Diante da regra, representantes do setor de apostas avaliaram acionar o Judiciário para suspender os bloqueios automáticos, argumentando que a medida poderia ferir o princípio da livre iniciativa e prejudicar o funcionamento das plataformas.
Notas técnicas e estratégia abandonada
Segundo fontes ouvidas por integrantes do setor, chegaram a ser elaboradas notas técnicas com argumentos jurídicos para embasar uma eventual ação coletiva. Entretanto, o material foi engavetado depois que a Medida Provisória alternativa ao IOF — que incluía uma nova taxação sobre as bets — perdeu validade.
Governo mantém posição e prepara reação regulatória
Embora o setor tenha recuado, o governo federal não pretende flexibilizar sua política de controle sobre o acesso de beneficiários a sites de apostas. Pelo contrário: dentro do Ministério da Fazenda e da Casa Civil, há discussões sobre novas medidas de regulação e até mesmo imposições fiscais específicas para o segmento.
Possível taxação futura
Com o fim da MP, o governo perdeu temporariamente a oportunidade de aumentar a arrecadação sobre as apostas, mas técnicos da Fazenda avaliam que a taxação pode retornar em forma de projeto de lei ou decreto.

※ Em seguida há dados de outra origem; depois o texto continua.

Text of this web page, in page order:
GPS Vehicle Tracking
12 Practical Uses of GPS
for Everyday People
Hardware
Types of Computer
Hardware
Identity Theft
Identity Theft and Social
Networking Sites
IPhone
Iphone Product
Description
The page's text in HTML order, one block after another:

A proposta mais recente previa que as plataformas de apostas online seriam tributadas em até 18% sobre a receita líquida. Além disso, apostadores com ganhos acima de um determinado limite também estariam sujeitos ao Imposto de Renda
A tensão entre o mercado e o poder público
O relacionamento entre as bets e o governo federal tem sido marcado por altos e baixos desde que o mercado foi regulamentado no Brasil. O crescimento acelerado das plataformas, impulsionado pela popularização dos esportes e dos influenciadores digitais, trouxe novos desafios à política pública.

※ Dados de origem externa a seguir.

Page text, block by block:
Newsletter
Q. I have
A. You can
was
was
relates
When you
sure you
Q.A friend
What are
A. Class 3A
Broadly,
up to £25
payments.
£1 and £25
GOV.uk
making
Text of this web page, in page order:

Crescimento e popularização das bets
Nos últimos três anos, as apostas esportivas cresceram exponencialmente no Brasil. Estimativas apontam que o setor já movimenta mais de R$ 20 bilhões por ano, com milhões de usuários cadastrados.
Com a expansão, surgiram preocupações com endividamento, jogos patológicos e uso indevido de recursos públicos, o que motivou o governo a intervir.
Próximos passos: nova regulamentação e fiscalização
Mesmo com o recuo das empresas, o governo planeja fortalecer o arcabouço regulatório das apostas online. A Secretaria de Prêmios e Apostas, vinculada à Fazenda, trabalha na elaboração de novas instruções normativas que devem entrar em vigor até o início de 2026.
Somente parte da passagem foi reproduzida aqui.